YER: ITSO Meclis Salonu
TARİH: 03 Aralık 2011
KATILIMCILAR
DERNEK, VAKIF VE GİRİŞİMLER
1/Nurettin Sekman (Çağdaş İlerleme Derneği)
2/Erdoğan Keskin (Asim-Der)
3/Umut Yılmaz (Sigortacı-Aktif İş Adamları Derneği)
4/İsa Bilir (Türkiye Emekliler Derneği Şube Başkanı)
5/Ali Uçum (Kent Konseyi Gençlik Meclisi)
6/Dr. Mehmet Kum (Pozitif Düşünce Platformu)
7/Zehra Akay (Çağ-Der)
8/Cem Erdem Şimşek (Esnaf-Asim-Der)
MESLEK ODALARI
1/Orhan Ağırkaya (Mimarlar Odası)
SENDİKALAR
1/Nihat Akkuş (Iğdır Devlet Hastanesi Bilgi İşlem Şefi-İşçi Sendikası)
2/Yılmaz Hun (Eğitim-Sen İl Temsilcisi)
3/M.Sıddık Kaman (Yol-İş Sendikası)
4/Sabri Şeylan (Bayındır Memur-Sen il Temsilcisi)
5/Ayhan Alpaslan (Iğdır Eğitim-Sen)
KANAAT ÖNDERİ VE BİREYLER
1/Ersan Oral (Çevre Mühendisi-Oral Mühendislik)
2/Recep Tuncer (Çevre ve Şehircilik İl Müdürü)
3/Akay Aktaş (gazeteci)
4/Ahmet Pala (Esnaf)
5/Cem Erdem Şimşek (Esnaf)
6/Feride Öztürk (Sosyolog)
7/Zehra Arat Yılmaz (Çevre ve Şehircilik Şube Müdürü)
8/Murat Olay (Çevre Mühendisi-Çevre ve Şehircilik Müdürlüğü)
9/Metehan Nazaroğlu (Çevre Mühendisi-Iğdır Belediyesi)

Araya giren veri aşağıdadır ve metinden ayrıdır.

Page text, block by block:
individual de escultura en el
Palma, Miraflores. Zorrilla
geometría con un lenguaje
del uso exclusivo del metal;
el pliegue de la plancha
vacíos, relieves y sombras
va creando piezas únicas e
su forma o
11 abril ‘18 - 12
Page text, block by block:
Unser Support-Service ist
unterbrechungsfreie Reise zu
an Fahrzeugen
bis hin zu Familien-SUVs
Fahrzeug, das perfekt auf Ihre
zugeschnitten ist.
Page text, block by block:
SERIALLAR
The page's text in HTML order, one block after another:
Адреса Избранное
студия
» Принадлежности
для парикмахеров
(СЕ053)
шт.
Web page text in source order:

10/Müslüm Karacan (Kanaat Önderi)
11/Selçuk ağırkaya (Arkeolog)
GOZLEMCİLER
1/Kurban Oluz (Ak Parti Merkez İlçe Başkanı-Kanaat Önderi)
2/Murat Akkuş TkMM Iğdır İl Girişimcisi…
KATILAN MİLLETVEKİLLERİ Yok
BELEDİYE BAŞKANLARI Yok
MESAJ YOLLAYANLAR Yok
DİĞER KATILIMCILAR Yok
MEDYA
1/ Abbascan Aras (Gazeteci)
2 / Akay Aktaş (Haftaya Bakış ve Işık Gazetesi)

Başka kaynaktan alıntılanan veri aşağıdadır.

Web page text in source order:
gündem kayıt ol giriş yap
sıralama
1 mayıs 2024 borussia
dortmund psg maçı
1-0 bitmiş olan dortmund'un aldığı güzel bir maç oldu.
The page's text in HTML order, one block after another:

3/ Mehtap Öztürk (Iğdır Doğuş Gazetesi)
MODERATÖR Yok
KONULAR
IkMM, bu ay TkMM’lerin gündeminde yer alan, “Türkiye savaşa mı gidiyor? Hükümetin Suriye yaklaşımı ” Konusu ele alındı. Yerel konu olarak ta “Iğdır’ın Hava Kirliliği Sorunu” görüşüldü.

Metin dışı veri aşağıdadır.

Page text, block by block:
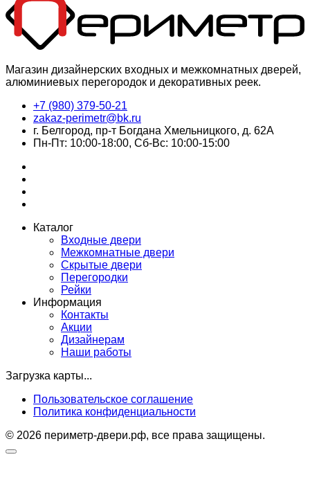
Магазин дизайнерских входных и межкомнатных дверей,
алюминиевых перегородок и декоративных реек.
+7 (980) 379-50-21
zakaz-perimetr@bk.ru
г. Белгород, пр-т Богдана Хмельницкого, д. 62А
Пн-Пт: 10:00-18:00, Сб-Вс: 10:00-15:00
Каталог
Входные двери
Межкомнатные двери
Скрытые двери
Перегородки
Рейки
Информация
Контакты
Акции
Дизайнерам
Наши работы
Загрузка карты...
Пользовательское соглашение
Политика конфиденциальности
© 2026 периметр-двери.рф, все права защищены.

İlk olarak görüşülen “Iğdır’ın Hava Kirliliği Sorunu” konusunda katılımcılar şu görüş ve önerilerde bulundular:
Zehra Arat Yılmaz (Çevre ve Şehircilik Şube Müdürü):İlimizin çevre sorunlarının başında hava kirliliği gelmektedir. Coğrafi konum itibariyle, çanak şeklinde bir görünüm arz eden Sürmeli Çukuru üzerinde yerleşik bulunan etrafı dağlarla çevrili olan İlimizde özellikle kış aylarında ısınma amaçlı kullanılan katı yakıtlar ve yetersiz hava akımı nedeniyle zaman zaman sınır değerler üzerinde hava kirliliği gerçekleşmektedir. Arz edilen hava kirliliğinin önüne geçmek üzere İlimiz mutlaka doğalgaza kavuşturulmalıdır. İlimizde kükürt dioksit oranı standartların altında fakat partikül oranı ise tam aksine standartların çok üzerindedir. Bu durumda gösteriyor ki kaliteli kömür yakmakta ve yakım tarzında yanlışlıklar söz konusudur. İlimiz 2006 yılında alınan hava kirlilik ölçüm cihazı ile kirlilik oranı ölçülmektedir. Bu ölçümler ile maalesef Iğdır’ın kirlilik oranı 1. Sınıf kirli iller arasında yer almaktadır. Kurumumuz gerekli denetim ve incelemelerini yapmaktadır. Ancak toplum top yekün konu hakkında bilinçlenerek durumun vahametini anlayarak alınan tedbirlere uyulmalıdır. Vatandaşlarımız Açık alanda kömür satanları, lastik yakanları vb. kurallara uymayanları güvenlik güçlerine ve müdürlüğümüze bildirmeliler
Metehan Nazaroğlu (Çevre Mühendisi-Iğdır Belediyesi):İlimizde hava kirliliğinin önlenmesi doğal gazın gelmesiyle mümkün olacaktır. Belirlenen yasaya göre doğal gaz dağıtım işini kamu kuruluşları yapamıyor. Özel sektör olması şartı var. Birkaç kez Iğdır –Doğubayazıt-Ağrı ile ihaleye çıktı fakat talipli olan olmadı. Bu nedenle de Iğdır hala doğal gaza kavuşmuş değil.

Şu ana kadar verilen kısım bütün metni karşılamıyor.